アマゾンのように優秀人材を採用する「仕組み」をどうつくるか

アマゾンの経営中枢でCEOジェフ・ベゾスを支えてきた人物が、アマゾンの「経営・仕組み・働き方」について公開した初めての本『アマゾンの最強の働き方──Working Backwards』が刊行された。
同書では、アマゾンで「ジェフの影」と呼ばれるCEO付きの参謀を務めたコリン・ブライアーと、バイスプレジデント、ディレクター等を長年担ったビル・カーが、「アマゾンの働き方を個人や企業が導入する方法」を解き明かしている。
そこで、
同書を監訳したCustomerPerspective代表取締役、紣川謙(かせがわ・けん)氏と担当編集の三浦岳氏に話を聞いた。紣川氏は元アマゾンジャパンで、バイスプレジデントとしてコンシューマー・マーケティング統括本部長、プライム統括事業本部長を歴任、同書のカギとなる「ワーキング・バックワーズ」の考え方・取り組みを推進した。今回は同書で書かれているアマゾンの人材採用を取り上げる。(取材・構成:イイダテツヤ)

採用のたびにバーを上げる

──『アマゾンの最強の働き方』では、採用の仕組みについても1章を割いて書かれています。一般的な企業とはどんなところが違うのでしょうか?

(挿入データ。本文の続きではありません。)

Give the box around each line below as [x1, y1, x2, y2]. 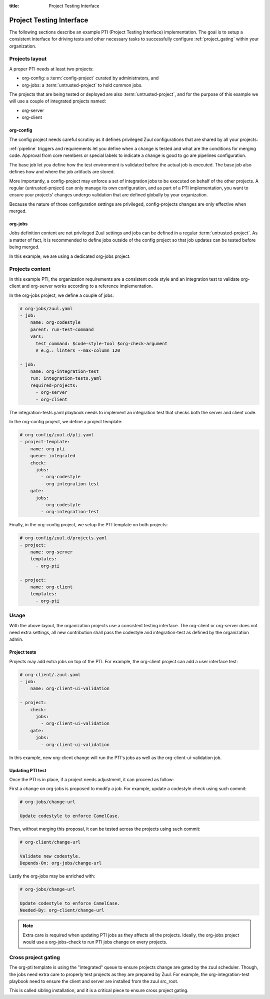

三浦岳(以下、三浦)『アマゾンの最強の働き方』によると、アマゾンの採用のプロセスは、①職務記述書、②履歴書の精査、③電話インタビュー、④面接ループ、⑤文書によるフィードバック、⑥採用会議、⑦入社を促すオファーという流れです。

「職務記述書」というのはアメリカでは一般的なようですが、どんな職務につく人を募集しているかの詳細です。といっても、日本企業の募集要項のようなざっくりしたものではなく、そのポストや職務内容を細かく書いたもので、アマゾンでは「具体的で的を絞ったものでなければならない」と本書でも強調されています。

 また、「電話インタビュー」というのは、電話による1時間ほどの会話で、それを通過したら「面接ループ」で、5~7時間ほどもかけて、担当を変えて何度も面接を行います。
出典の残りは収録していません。